Тем не менее мысль о том, что цивилизации нацелены в будущее, наводит на размышления и приобрела большое, хотя и не всегда признаваемое влияние. Она лежит в основе поэтической характеристики цивилизации, данной антропологом, склонным к размышлениям об истории: «цивилизация самых далеких целей», то есть преобразование общества, направленное в будущее, а не в прошлое[33]. Я подозреваю, что именно эта мысль побудила Кларка определить цивилизацию как общество, обладающее смелостью строить будущее; она отозвалась в пессимизме Шпенглера и в современной атмосфере, проникнутой опасениями перед будущим. То, что Поль Валери называл «кризисом духа», подкреплялось убеждением, что цивилизации — поскольку они напоминают живой организм — «смертны»[34]. «Цивилизация, знающая, что она смертна, — как заметил типичный комментатор, — не может быть цивилизацией в подлинном смысле слова»[35].
Ощущение обреченности, проникнутое пессимизмом, распространяется все шире по мере того, как двадцатый век демонстрирует все новые ужасы и катастрофы; но и период между двумя мировыми войнами был окрашен им.
Казалось, будущее принадлежит новым варварам, вообще отрекшимся от цивилизации, — коммунистам и нацистам, которые в своем стремлении уничтожить целые классы и народы отрекались от всяких человеческих ценностей. Михаил Тухачевский, лучший из генералов первой Красной Армии, грозил сделать так, что «мир опьянеет… мы войдем в хаос и выйдем из него, только полностью разрушив цивилизацию». Он хотел, чтобы Москва стала «центром мира варваров». Его программа достижения прогресса включала в себя сожжение всех книг, «чтобы мы могли окунуться в свежее дыхание невежества»[36]. Отказ от цивилизации на противоположном правом фланге был менее явным, но латентное варварство было столь же ужасным и столь же глупым. Если Тухачевский мечтал о «возвращении наших славянских богов», то нацисты фантазировали о древнем народном язычестве и превратили Heimschutz — сохранение германского наследия в чистоте — в мистический поиск каменных кругов на сельских дорогах[37]. Футуризм был направлением литературы и искусства, общим для обеих крайностей: война, хаос и разрушения прославлялись, традиции поносились и отвергались в угоду эстетике машин, морали силы и синтаксиса зауми[38]. Примерно в это же время, после публикации работы Маргарет Мид о сексуальном взрослении на Самоа, возникла новая угроза цивилизации — со стороны романтического примитивизма. Мид, опираясь скорее на фантазию, чем на полевую работу, нарисовала картину сексуально свободного общества, незатронутого «недовольными», которых психология обнаруживает в цивилизации. На ее Самоа нагие подростки свободно резвятся, не зная никакого угнетения и запретов[39].

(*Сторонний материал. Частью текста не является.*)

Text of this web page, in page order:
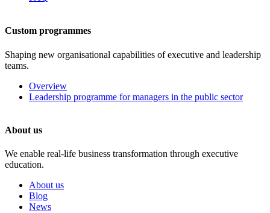
Custom programmes
Shaping new organisational capabilities of executive and leadership
teams.
Overview
Leadership programme for managers in the public sector
About us
We enable real-life business transformation through executive
education.
About us
Blog
News
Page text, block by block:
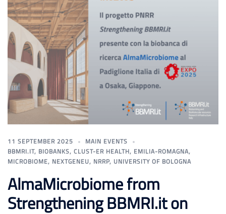
11 SEPTEMBER 2025
MAIN EVENTS
BBMRI.IT, BIOBANKS, CLUST-ER HEALTH, EMILIA-ROMAGNA,
MICROBIOME, NEXTGENEU, NRRP, UNIVERSITY OF BOLOGNA
AlmaMicrobiome from
Strengthening BBMRI.it on

Вторая мировая война не устранила эти угрозы, но как будто сделала цивилизацию менее достойной изучения. После ужасов Холокоста и Хиросимы вкус к систематическому изучению цивилизаций так и не приобрел прежней смелости. Время от времени критики продолжали указывать на ошибки и неверные допущения довоенных исполинов: я подростком прочел сокращенное издание первых шести томов Тойнби и, познакомившись еще в школе с безжалостным разоблачением Питера Гейла[40], решил никогда больше не возвращаться к трудам Тойнби. (Эту решимость я сохранял почти до завершения данной работы, когда обнаружил, что книги Тойнби полны мудрых мыслей). Филип Бэгли, которому больше удавалась критика чужих определений, чем создание собственных, закончил, к разочарованию читателя, тем, что приравнял цивилизацию к городам, что лишь переносит проблему на другой, еще менее удовлетворительный, термин[41]. Тем временем поклонники и последователи Тойнби, которым казалось, что они могут улучшить его наследие, проводили конференции и организовали нечто вроде движения — с весьма скромными результатами[42]. В тот же период социологи, которым цивилизация казалась потенциально полезной категорией, побуждали историков возобновить установление ее характеристик (правда, их почти не слышали) и предлагали сложные схемы «стадий», «фаз» и «циклов»: это скорее связано с тягой социологов к реальностям цивилизации, которые сложны и неуловимы и которые нужно расшифровать, прежде чем описывать[43]. Во время Второй мировой войны появилось множество американских учебников о «западной цивилизации»: я просмотрел лишь некоторые из них, но мне кажется, что их авторы брали на себя обязательство не сказать ничего нового. Наиболее привлекательные идеи этих десятилетий были предложены Кеннетом Кларком и Норбертом Элиасом.